Hat man dem Rohling bereits eine rudimentäre Nase abgerungen, geht es ans Formen: Aus Flächen werden Rundungen, aus harten Kanten weiche Falten. Dazu dienen Flacheisen, «Löffelchen» sowie Geissfuss und Co – Eisen unterschiedlichster Grössen und Krümmungen. Fürs Grobe werden sie unzimperlich mit dem Klöppel ins Holz getrieben. Je feiner die Details, desto sanfter die Hiebe. Oft kerbt man bloss noch von Hand. «Einen Abend» braucht Zimmermann, um so einem Stück Holz ein Gesicht zu entlocken. Wobei ein solcher Abend sich gerne bis in die frühen Morgenstunden erstrecken kann.
Der nächste Arbeitsschritt, das Aushöhlen mit der Motorsäge, erfordert viel Konzentration. Nur ein kleiner Fehler und die ganze Arbeit ist zunichte. Für den Feinschliff greifen Zimmermanns wiederum zum bewährten Duo Klöppel und Eisen. Denn wenn die Maske nicht gut auf Kinn und Stirn aufliegt, «ist nicht alleine das Holdrio Schuld an den Kopfschmerzen am nächsten Tag», weiss Vater Zimmermann. Jetzt muss die Maske nur noch bemalt und lackiert werden – und schon ist nach rund 15 Stunden Arbeit eine weitere von jährlich rund 100 Kriensermasken fertig.
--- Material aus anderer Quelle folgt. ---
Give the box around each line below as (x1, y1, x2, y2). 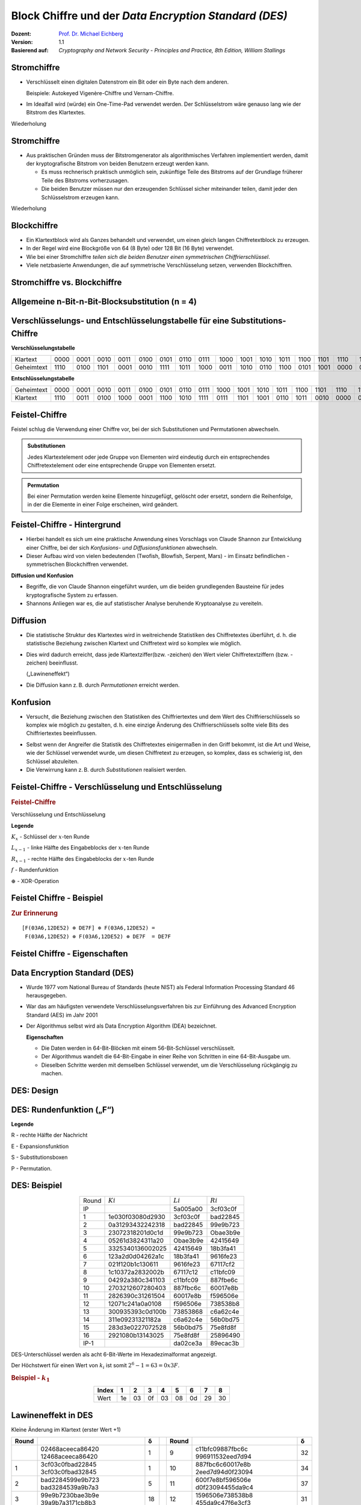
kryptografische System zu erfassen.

Wobei Zimmermanns keine originalen Figurenmasken schnitzen. Vielmehr lassen sie ihrer Fantasie freien Lauf: Mal schälen sie eine Hexe aus dem weichen Lindenholz, mal einen Matrosen. Aktuell etwa arbeitet Christoph an einem «Deckel» mit Feuerwehrhelm, bei dem er einen tiefen Riss im Holz spielend in die Gesichtszüge integriert. Ob sie denn ein Lieblingssujet hätten? Beide verneinen. Und auch wenn viele Kriensermasken grimmig bis Furcht einflössend dreinblicken: Zimmermann senior zumindest mag es eher fröhlich. Zum Beweis kramt er gleich drei lachende Masken hervor – natürlich selbstgeschnitzte. Dabei zeigt sich auch gleich eine grosse Entwicklung.
«Erst sahen all unsere Masken sehr ähnlich aus, weil wir lediglich einstudierte Handgriffe wiederholten», erinnert sich Vater Markus. Dann, nach zusätzlichen Kursen, haben sich Sohn und Vater allmählich vorgewagt ins freiere Schnitzen, haben nach und nach einen eigenen Stil entwickelt. Dieser Prozess hat Sohn Christoph so sehr fasziniert, dass er gar seinen Beruf als Metallbauplaner aufgegeben hat – und seit letztem Sommer die Schule für Holzbildhauerei in Brienz besucht. «Er macht nun sein Hobby zum Beruf», erklärt Vater Markus mit viel Bewunderung – und auch einem kleinen Fünkchen Neid. Auch er habe sich immer schon für die Arbeit mit Holz begeistert, gelandet aber ist er in der Elek- trobranche. Immerhin: «Jetzt kann ich meinem Sohn über die Schulter blicken und mich so im Holzschnitzen weiterbilden.»